Understanding 3 phase volt drop.......

HappyHippyDad · Mar 11, 2023

I am trying to understand 3 phase volt drop. I understand single phase VD.

Lets say we have a 70 meter run of 35mm, 5 core cable from the supply to the 3 phase consumer unit.

From the 3 phase consumer unit we have 1 x 16A triple pole MCB (so that's 16A per phase). which has a run of 12metres in 2.5mm SWA (5 core 70 degrees). Lets say it's going to a commando socket, just so it's easier to explain.
From the same consumer unit we have 1 x 20A single pole MCB which has a run of 15 meters, in 4mm SWA (3 core, 70 degrees). Let's say to a standard socket.

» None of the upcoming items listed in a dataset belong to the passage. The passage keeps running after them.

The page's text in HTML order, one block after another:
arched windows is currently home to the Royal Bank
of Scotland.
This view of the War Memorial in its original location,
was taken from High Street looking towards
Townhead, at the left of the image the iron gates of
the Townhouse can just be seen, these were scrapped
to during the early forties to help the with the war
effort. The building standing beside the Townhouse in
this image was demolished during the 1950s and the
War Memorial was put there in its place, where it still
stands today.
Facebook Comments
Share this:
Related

We'll assume max demand is 16A and 20A (no diversity)

VD from CU to standard socket = (20A x 15metres x 11 ) / 1000 = 3.3v

VD from CU to commando socket = (16A x 12m x 15) / 1000 = 2.88v

I'm not sure where to go from here. Do I use 36A as max demand and then just use the volt drop tables for 3 phase in order to find the VD between supply and CU?

If I did this it would be as follows....

VD from supply to CU = (36A x 70m x 1.1) / 1000 = 2.77v (to 2 dp)

Therefore highest VD is to the standard socket at 3.3v + 2.77V = 6.07v

The reason I am confused is because of the mixture of single phase and 3 phase equipment coming from the same CU.

brianmoooore · Mar 11, 2023

This is 3Ph + N, not just 3Ph. Worst case scenario is when two phases have no load, and the maximum loaded phase is actually at maximum demand, so you can calculate VD as a single phase for that particular phase.
As soon as current is drawn from the other phases, the neutral current will decrease, so VD will always be less in the neutral than in the max loaded phase, giving less VD overall..

James · Mar 11, 2023

Yes, you have pretty well got it.
make it simple on yourself,
use the figures for the highest loaded phase and that will give you worst case for your distribution cable.

edit,

or you could use the reply above that says what I was thinking but in a much better and more in depth way.
thanks @brianmoooore
i will go hide back under my rock!!

DefyG · Mar 11, 2023

VD at the 3ph DB needs to be low enough that the 3/5% limit is met at the ends of the single phase circuits so I would try to limit VD to say 1.5% at the 3ph DB so that it still gives scope to meet the overall VD limits.

400v x 1.5/100 = 6v

For 70mx35sq = 80A/ph (approx) in simplistic terms.

pc1966 · Mar 11, 2023

It is confusing at first since the tabulated values are for different situations. So taking your 35mm cable example and looking up Table 4E4B for an example SWA situation we have:

Single phase 1.35 mΩ/m (mV/A/m)
Three phase 1.15

But the catch is they are on your nominal voltages of 230V and 400V respectively. So lets assume you have 70m and a 100A load in both cases (3-phase balanced here) then you get:

Single phase VD = 1.35 * 100 * 70 = 9,450mV = 9.45V = 9.35/230 = 4.1%
Three phase VD = 1.15 * 100 * 70 = 8,050mV = 8.05V = 8.05/400 = 2.0%

So (to rounding error, etc) you have half the voltage drop in the 3-phase case. Why? Well as @brianmoooore has already explained under balanced conditions the neutral current drops to zero and so the power lost due to N also vanishes!

Now if you have a mixed/unblanced load it is more complicated but it is always going to fall between the SP drop and the 3P drop figures depending on how much cancellation of current there is in the neutral.

The above also explains why for 3P systems you would measure the L-N and L-E PFCs and double them to get the worst case fault current. This is also known as a "three phase bolted fault" and when this happens the N has no job to do and the current is limited by the L (and to some degree the supply transformer, etc) so the 2% voltage drop above turns in to double the fault current of the 4% SP case!

If you are interested, the ratio of the tabulated values (above 1.35 / 1.15) is theoretically 2 / sqrt(3) = 1.155 to sufficient precision.

pc1966 · Mar 11, 2023

Getting off-topic here, but if you ever have to find the max PSCC and suspect the cable has a reduced-size N, or if it is a 3+E socket so no N, then you can measure the L-L PFC and multiply by 1.155 to the the max case.